◆ **What you should do**: Give the entries back exactly as they stand, but without pictures.
*** Block opens ***
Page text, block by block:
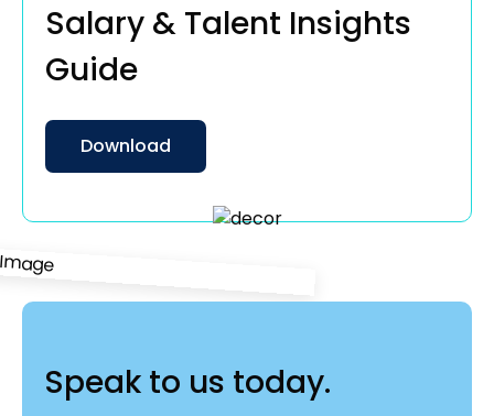
Salary & Talent Insights
Guide
Download
Speak to us today.
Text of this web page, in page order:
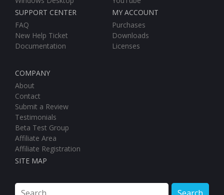
COMPANY
About
Contact
Submit a Review
Beta Test Group
Affiliate Area
Affiliate Registration
SITE MAP
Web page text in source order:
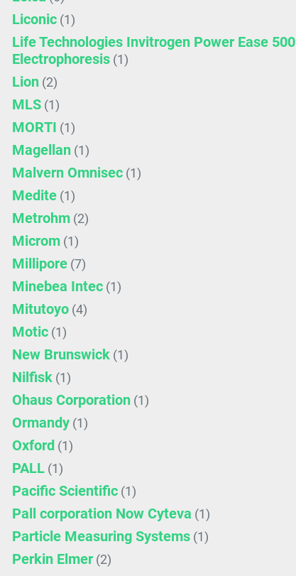
Liconic (1)
Life Technologies Invitrogen Power Ease 500
Electrophoresis (1)
Lion (2)
MLS (1)
MORTI (1)
Magellan (1)
Malvern Omnisec (1)
Medite (1)
Metrohm (2)
Microm (1)
Millipore (7)
Minebea Intec (1)
Mitutoyo (4)
Motic (1)
New Brunswick (1)
Nilfisk (1)
Ohaus Corporation (1)
Ormandy (1)
Oxford (1)
PALL (1)
Pacific Scientific (1)
Pall corporation Now Cyteva (1)
Particle Measuring Systems (1)
Perkin Elmer (2)
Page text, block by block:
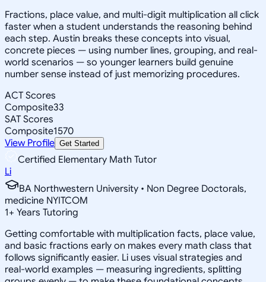
Fractions, place value, and multi-digit multiplication all click
faster when a student understands the reasoning behind
each step. Austin breaks these concepts into visual,
concrete pieces — using number lines, grouping, and real-
world scenarios — so younger learners build genuine
number sense instead of just memorizing procedures.
ACT Scores
Composite33
SAT Scores
Composite1570
View Profile Get Started
Certified Elementary Math Tutor
Li
BA Northwestern University • Non Degree Doctorals,
medicine NYITCOM
1+ Years Tutoring
Getting comfortable with multiplication facts, place value,
and basic fractions early on makes every math class that
follows significantly easier. Li uses visual strategies and
real-world examples — measuring ingredients, splitting
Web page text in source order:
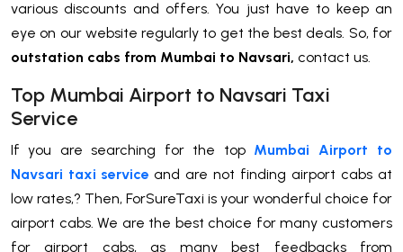
various discounts and offers. You just have to keep an
eye on our website regularly to get the best deals. So, for
outstation cabs from Mumbai to Navsari, contact us.
Top Mumbai Airport to Navsari Taxi
Service
If you are searching for the top Mumbai Airport to
Navsari taxi service and are not finding airport cabs at
low rates,? Then, ForSureTaxi is your wonderful choice for
airport cabs. We are the best choice for many customers
for airport cabs, as many best feedbacks from
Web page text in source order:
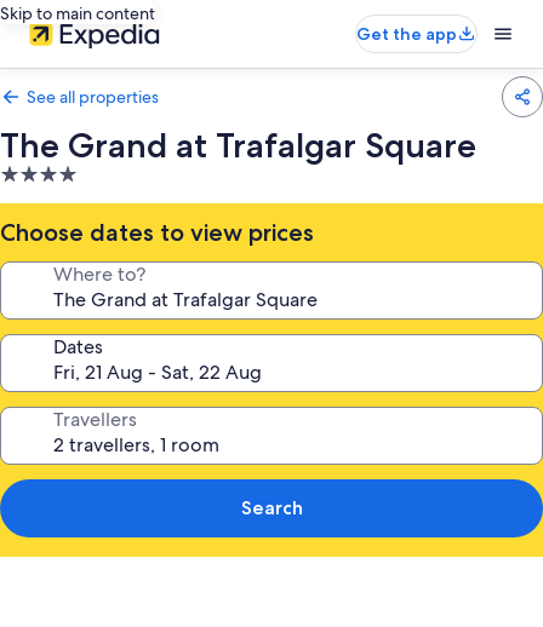
Skip to main content
Get the app
See all properties
The Grand at Trafalgar Square
4.0
star
property
Choose dates to view prices
Where to?
Dates
Travellers
Search
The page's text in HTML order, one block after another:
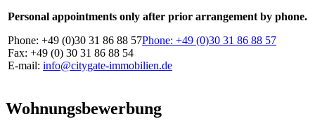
*** Block closes ***
◆ **Your response**:
Page text, block by block:
Salary & Talent Insights
Guide
Download
Speak to us today.
Text of this web page, in page order:
COMPANY
About
Contact
Submit a Review
Beta Test Group
Affiliate Area
Affiliate Registration
SITE MAP
Web page text in source order:
Liconic (1)
Life Technologies Invitrogen Power Ease 500
Electrophoresis (1)
Lion (2)
MLS (1)
MORTI (1)
Magellan (1)
Malvern Omnisec (1)
Medite (1)
Metrohm (2)
Microm (1)
Millipore (7)
Minebea Intec (1)
Mitutoyo (4)
Motic (1)
New Brunswick (1)
Nilfisk (1)
Ohaus Corporation (1)
Ormandy (1)
Oxford (1)
PALL (1)
Pacific Scientific (1)
Pall corporation Now Cyteva (1)
Particle Measuring Systems (1)
Perkin Elmer (2)
Page text, block by block:
Fractions, place value, and multi-digit multiplication all click
faster when a student understands the reasoning behind
each step. Austin breaks these concepts into visual,
concrete pieces — using number lines, grouping, and real-
world scenarios — so younger learners build genuine
number sense instead of just memorizing procedures.
ACT Scores
Composite33
SAT Scores
Composite1570
View Profile Get Started
Certified Elementary Math Tutor
Li
BA Northwestern University • Non Degree Doctorals,
medicine NYITCOM
1+ Years Tutoring
Getting comfortable with multiplication facts, place value,
and basic fractions early on makes every math class that
follows significantly easier. Li uses visual strategies and
real-world examples — measuring ingredients, splitting
Web page text in source order:
various discounts and offers. You just have to keep an
eye on our website regularly to get the best deals. So, for
outstation cabs from Mumbai to Navsari, contact us.
Top Mumbai Airport to Navsari Taxi
Service
If you are searching for the top Mumbai Airport to
Navsari taxi service and are not finding airport cabs at
low rates,? Then, ForSureTaxi is your wonderful choice for
airport cabs. We are the best choice for many customers
for airport cabs, as many best feedbacks from
Web page text in source order:
Skip to main content
Get the app
See all properties
The Grand at Trafalgar Square
4.0
star
property
Choose dates to view prices
Where to?
Dates
Travellers
Search
The page's text in HTML order, one block after another:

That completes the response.